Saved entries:

--- --- ---

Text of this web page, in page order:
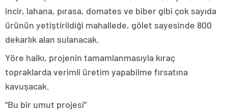
incir, lahana, pırasa, domates ve biber gibi çok sayıda
ürünün yetiştirildiği mahallede, gölet sayesinde 800
dekarlık alan sulanacak.
Yöre halkı, projenin tamamlanmasıyla kıraç
topraklarda verimli üretim yapabilme fırsatına
kavuşacak.
“Bu bir umut projesi”
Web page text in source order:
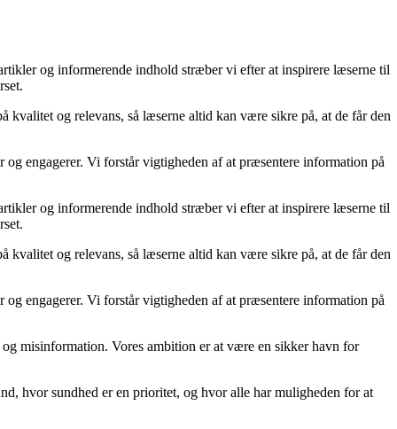
og informerende indhold stræber vi efter at inspirere læserne til
og relevans, så læserne altid kan være sikre på, at de får den
engagerer. Vi forstår vigtigheden af at præsentere information på
og informerende indhold stræber vi efter at inspirere læserne til
og relevans, så læserne altid kan være sikre på, at de får den
engagerer. Vi forstår vigtigheden af at præsentere information på
misinformation. Vores ambition er at være en sikker havn for
hvor sundhed er en prioritet, og hvor alle har muligheden for at
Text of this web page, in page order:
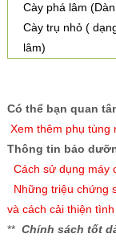
Cày phá lâm
Cày trụ nhỏ (
lâm)
Có thể bạn quan
Xem thêm phụ tùng
Thông tin bảo
Cách sử dụng máy
Những triệu chứng
và cách cải thiện
** Chính sách tốt
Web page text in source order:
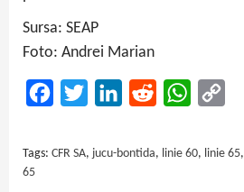
Sursa: SEAP
Foto: Andrei Marian
FacebookTwitter LinkedInReddit WhatsApp
Tags: CFR SA, jucu-bontida, linie 60, linie 65,
65
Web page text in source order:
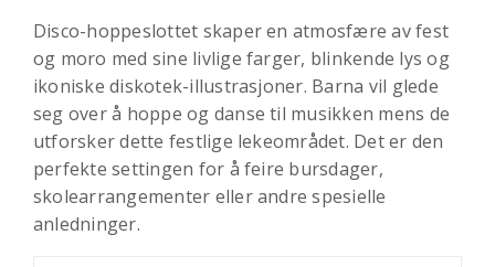
Disco-hoppeslottet skaper en atmosfære av fest
og moro med sine livlige farger, blinkende lys og
ikoniske diskotek-illustrasjoner. Barna vil glede
seg over å hoppe og danse til musikken mens de
utforsker dette festlige lekeområdet. Det er den
perfekte settingen for å feire bursdager,
skolearrangementer eller andre spesielle
anledninger.
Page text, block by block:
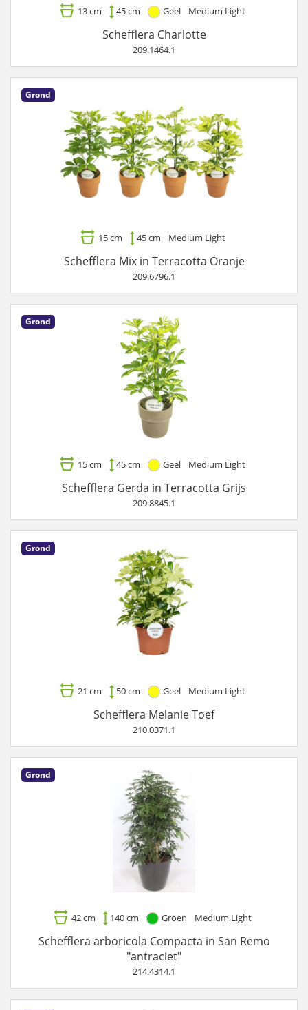
13 cm 45 cm Geel Medium Light
Schefflera Charlotte
209.1464.1
Grond
15 cm 45 cm Medium Light
Schefflera Mix in Terracotta Oranje
209.6796.1
Grond
15 cm 45 cm Geel Medium Light
Schefflera Gerda in Terracotta Grijs
209.8845.1
Grond
21 cm 50 cm Geel Medium Light
Schefflera Melanie Toef
210.0371.1
Grond
42 cm 140 cm Groen Medium Light
Schefflera arboricola Compacta in San Remo
"antraciet"
214.4314.1
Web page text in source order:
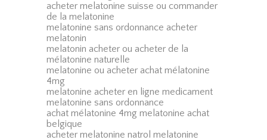
acheter melatonine suisse ou commander
de la melatonine
melatonine sans ordonnance acheter
melatonin
melatonin acheter ou acheter de la
mélatonine naturelle
melatonine ou acheter achat mélatonine
4mg
melatonine acheter en ligne medicament
melatonine sans ordonnance
achat mélatonine 4mg melatonine achat
belgique
acheter melatonine natrol melatonine
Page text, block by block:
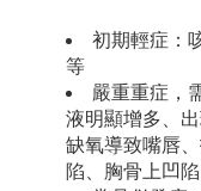
初期輕症：
等
嚴重重症，
液明顯增多、
缺氧導致嘴唇
陷、胸骨上凹
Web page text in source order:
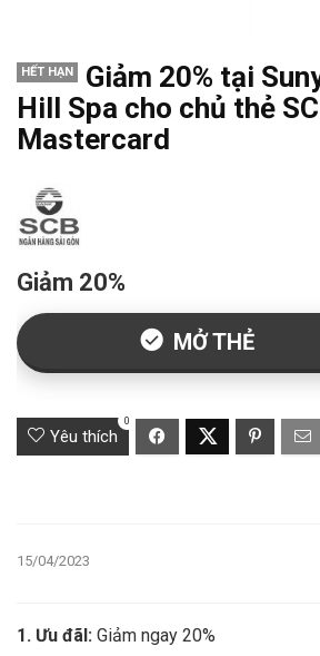
HẾT HẠN
Giảm 20% tại
Hill Spa cho chủ thẻ
Mastercard
Giảm 20%
MỞ THẺ
Yêu thích
0
15/04/2023
1. Ưu đãI: Giảm ngay 20%
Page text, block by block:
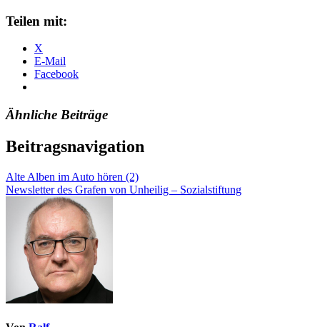
Teilen mit:
X
E-Mail
Facebook
Ähnliche Beiträge
Beitragsnavigation
Alte Alben im Auto hören (2)
Newsletter des Grafen von Unheilig – Sozialstiftung
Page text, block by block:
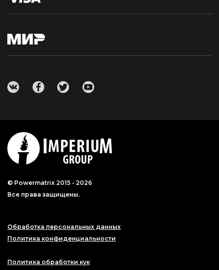
© Powermatrix 2015 - 2026
Все права защищены.
Обработка персональных данных
Политика конфиденциальности
Политика обработки кук
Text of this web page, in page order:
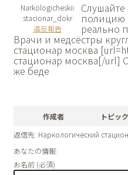
Narkologicheskii
stacionar_dokr
違反報告
Слушайте
полицию
реально
Врачи и медсёстры
стационар москва
стационар москва[/url]
же беде
作成者
トピック
返信先: Наркологический
あなたの情報:
お名前 (必須)
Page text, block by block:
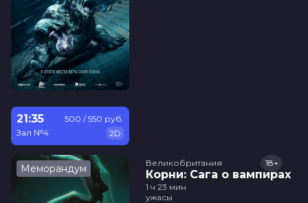
21:35
Зал №4
500 / 550 руб.
2D
Меморандум Великобритания
Корни: Сага о вампирах
18+
1 ч 23 мин
ужасы
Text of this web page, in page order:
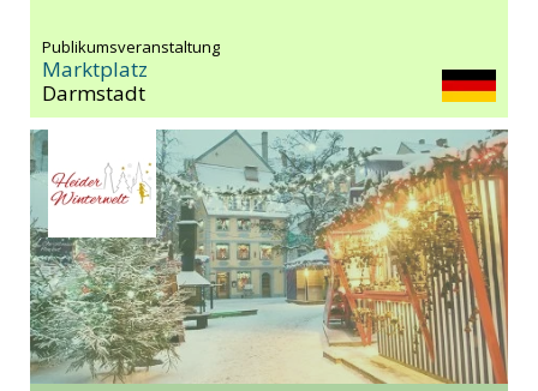
Publikumsveranstaltung
Marktplatz
Darmstadt
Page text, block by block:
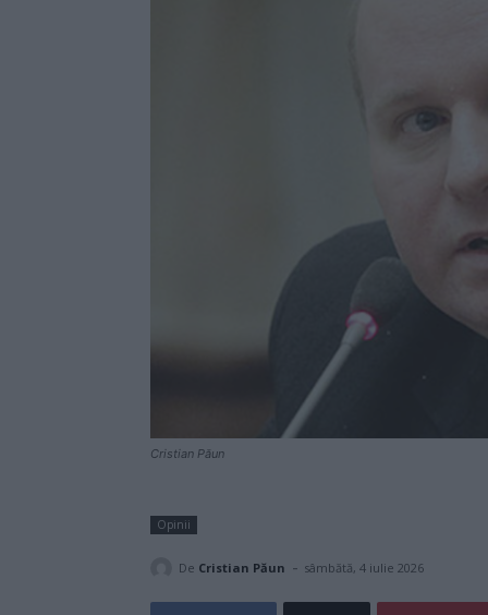
Cristian Păun
Opinii
De Cristian Păun - sâmbătă, 4 iulie 2026
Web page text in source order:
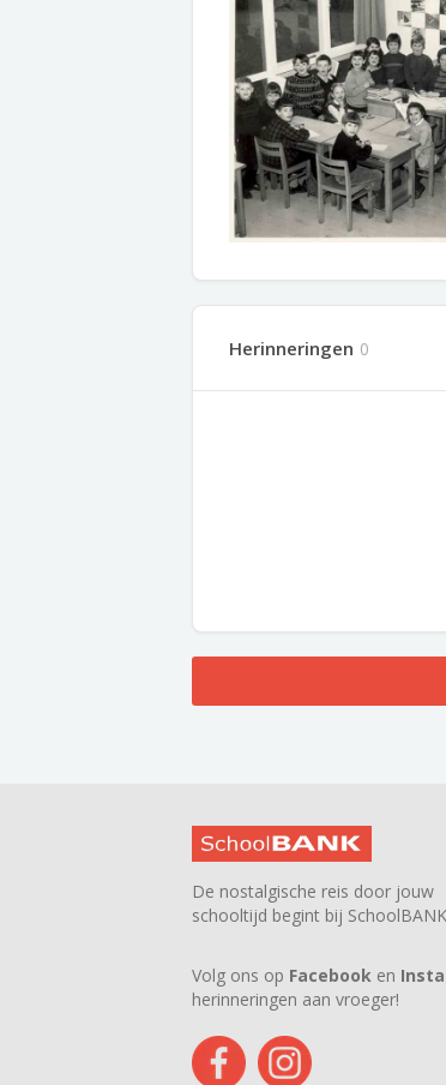
Herinneringen 0
De nostalgische reis door jouw
schooltijd begint bij SchoolBANK
Volg ons op Facebook en
herinneringen aan vroeger!
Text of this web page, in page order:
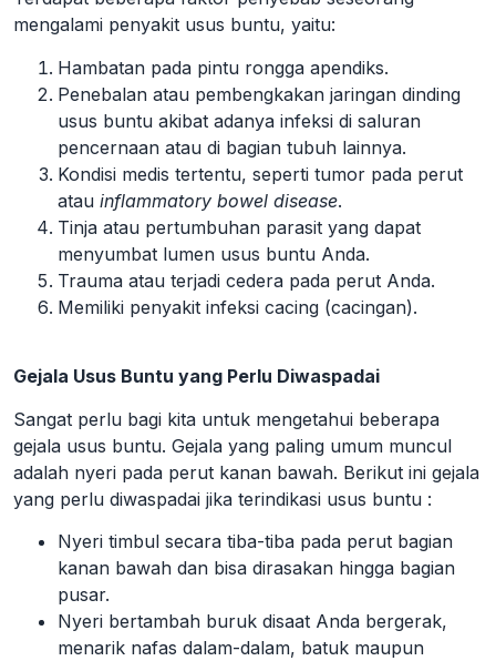
mengalami penyakit usus buntu, yaitu:
Hambatan pada pintu rongga apendiks.
Penebalan atau pembengkakan jaringan dinding
usus buntu akibat adanya infeksi di saluran
pencernaan atau di bagian tubuh lainnya.
Kondisi medis tertentu, seperti tumor pada perut
atau inflammatory bowel disease.
Tinja atau pertumbuhan parasit yang dapat
menyumbat lumen usus buntu Anda.
Trauma atau terjadi cedera pada perut Anda.
Memiliki penyakit infeksi cacing (cacingan).
Gejala Usus Buntu yang Perlu Diwaspadai
Sangat perlu bagi kita untuk mengetahui beberapa
gejala usus buntu. Gejala yang paling umum muncul
adalah nyeri pada perut kanan bawah. Berikut ini gejala
yang perlu diwaspadai jika terindikasi usus buntu :
Nyeri timbul secara tiba-tiba pada perut bagian
kanan bawah dan bisa dirasakan hingga bagian
pusar.
Nyeri bertambah buruk disaat Anda bergerak,
menarik nafas dalam-dalam, batuk maupun
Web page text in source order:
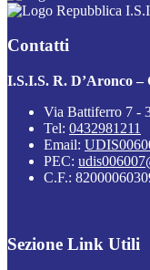
Contatti
I.S.I.S. R. D’Aronco –
Via Battiferro 7 -
Tel: 0432981211
Email:
PEC:
C.F.:
Sezione Link Utili
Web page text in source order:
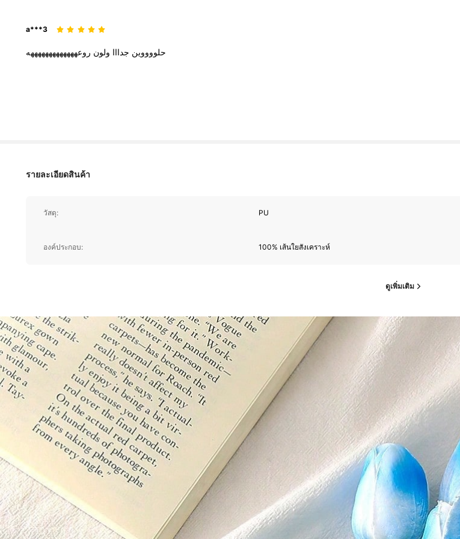
a***3
حلووووين جدااا ولون روعهههههههههههههه
รายละเอียดสินค้า
วัสดุ: PU
องค์ประกอบ: 100% เส้นใยสังเคราะห์
ดูเพิ่มเติม
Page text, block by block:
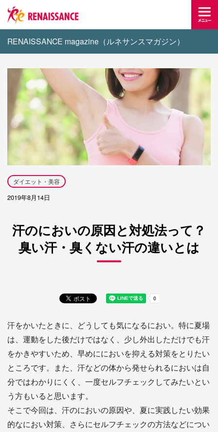
RENAISSANCE magazine（ルネサンスマガジン）
ダイエット・美容
2019年8月14日
汗のにおいの原因と対処法って？
臭い汗・臭くない汗の違いとは
汗をかいたときに、どうしても気になるにおい。特に夏場
は、運動をした後だけではなく、少し外出しただけでも汗
をかきやすいため、早めににおいを抑える対策をとりたい
ところです。また、汗などの体から発せられるにおいは自
分ではわかりにくく、一度セルフチェックしてみたいとい
う方もいると思います。
そこで今回は、汗のにおいの原因や、夏に実践したい効果
的なにおい対策、さらにセルフチェックの方法などについ
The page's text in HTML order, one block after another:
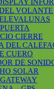
VOLANTE
CIERRE
DEL
CUERO
DE
SOLAR
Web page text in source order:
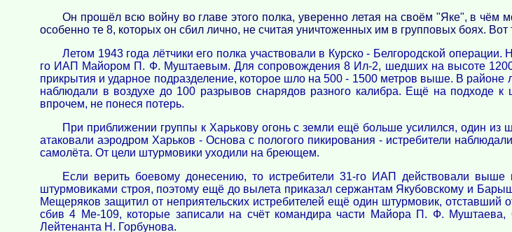
Он прошёл всю войну во главе этого полка, уверенно летая на своём "Яке", в чём
особенно те 8, которых он сбил лично, не считая уничтоженных им в групповых боях. Вот
Летом 1943 года лётчики его полка участвовали в Курско - Белгородской
го ИАП Майором П. Ф. Муштаевым. Для сопровождения 8 Ил-2, шедших на высоте 1200
прикрытия и ударное подразделение, которое шло на 500 - 1500 метров выше. В районе
наблюдали в воздухе до 100 разрывов снарядов разного калибра. Ещё на подходе
впрочем, не понеся потерь.
При приближении группы к Харькову огонь с земли ещё больше усилился, один
атаковали аэродром Харьков - Основа с пологого пикирования - истребители
самолёта. От цели штурмовики уходили на бреющем.
Если верить боевому донесению, то истребители 31-го ИАП действовали
штурмовиками строя, поэтому ещё до вылета приказал сержантам Якубовскому и
Мещеряков защитил от неприятельских истребителей ещё один штурмовик,
сбив 4 Ме-109, которые записали на счёт командира части Майора П. Ф.
Лейтенанта Н. Горбунова.
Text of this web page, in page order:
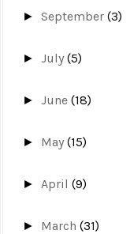
►September(3)
►July(5)
►June(18)
► May(15)
► April(9)
► March(31)
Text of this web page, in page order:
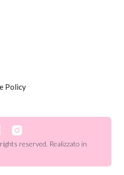
Policy
reserved. Realizzato in
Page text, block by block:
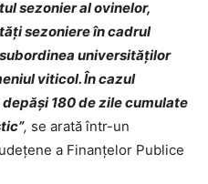
sezonier al ovinelor,
sezoniere în cadrul
universităţilor
viticol. În cazul
180 de zile cumulate
, se arată într-un
a Finanţelor Publice
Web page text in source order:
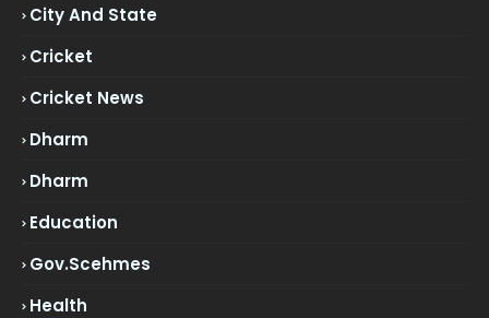
City And State
Cricket
Cricket News
Dharm
Dharm
Education
Gov.scehmes
Health
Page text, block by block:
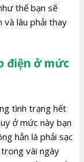
thế bạn sẽ
và lâu phải thay
điện ở mức
tình trạng hết
ở mức này bạn
hẳn là phải sạc
vài ngày
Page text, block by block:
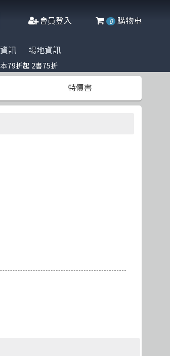
會員登入 0 購物車
※進口書籍到貨延誤公告※
訂閱佛系電子報
Python
LangChain
人工智慧
網頁設計
博碩
清華大學
阿喵周邊商品
商管科普推薦書
訊 場地資訊
79折起 2書75折
特價書
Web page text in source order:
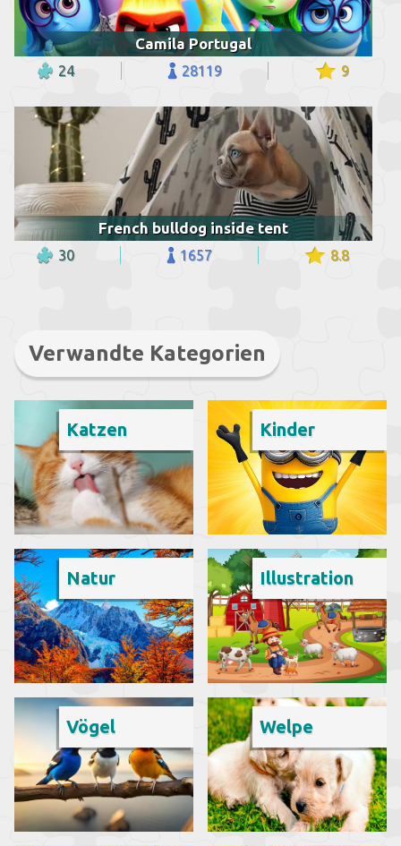
Camila Portugal
24 28119 9
French bulldog inside tent
30 1657 8.8
Verwandte Kategorien
Katzen Kinder
Natur Illustration
Vögel Welpe
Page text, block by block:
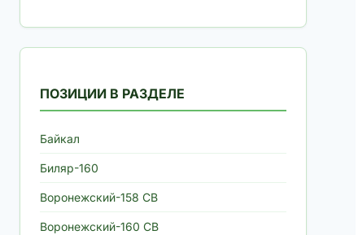
ПОЗИЦИИ В РАЗДЕЛЕ
Байкал
Биляр-160
Воронежский-158 СВ
Воронежский-160 СВ
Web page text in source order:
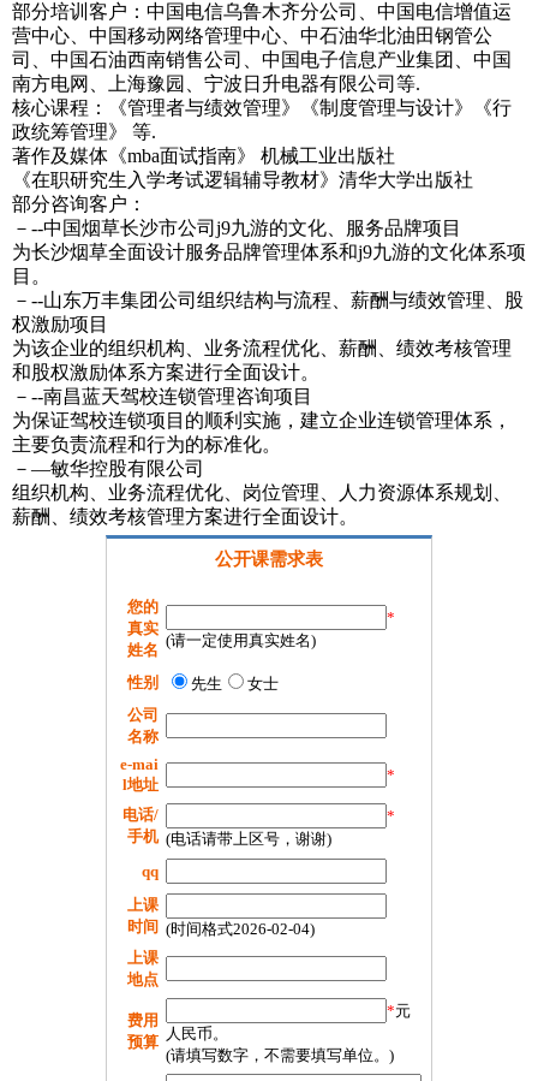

--- --- ---

Please set down, exactly and with no pictures, the lines in the entries above starting at the one holding "Корни: Сага о вампирах" and ending at the one holding "Penebalan atau pembengkakan jaringan dinding", ends included.

### WRITTEN ANSWER
Корни: Сага о вампирах
18+
1 ч 23 мин
ужасы
Text of this web page, in page order:
Publikumsveranstaltung
Marktplatz
Darmstadt
Page text, block by block:
Cristian Păun
Opinii
De Cristian Păun - sâmbătă, 4 iulie 2026
Web page text in source order:
Herinneringen 0
De nostalgische reis door jouw
schooltijd begint bij SchoolBANK
Volg ons op Facebook en
herinneringen aan vroeger!
Text of this web page, in page order:
mengalami penyakit usus buntu, yaitu:
Hambatan pada pintu rongga apendiks.
Penebalan atau pembengkakan jaringan dinding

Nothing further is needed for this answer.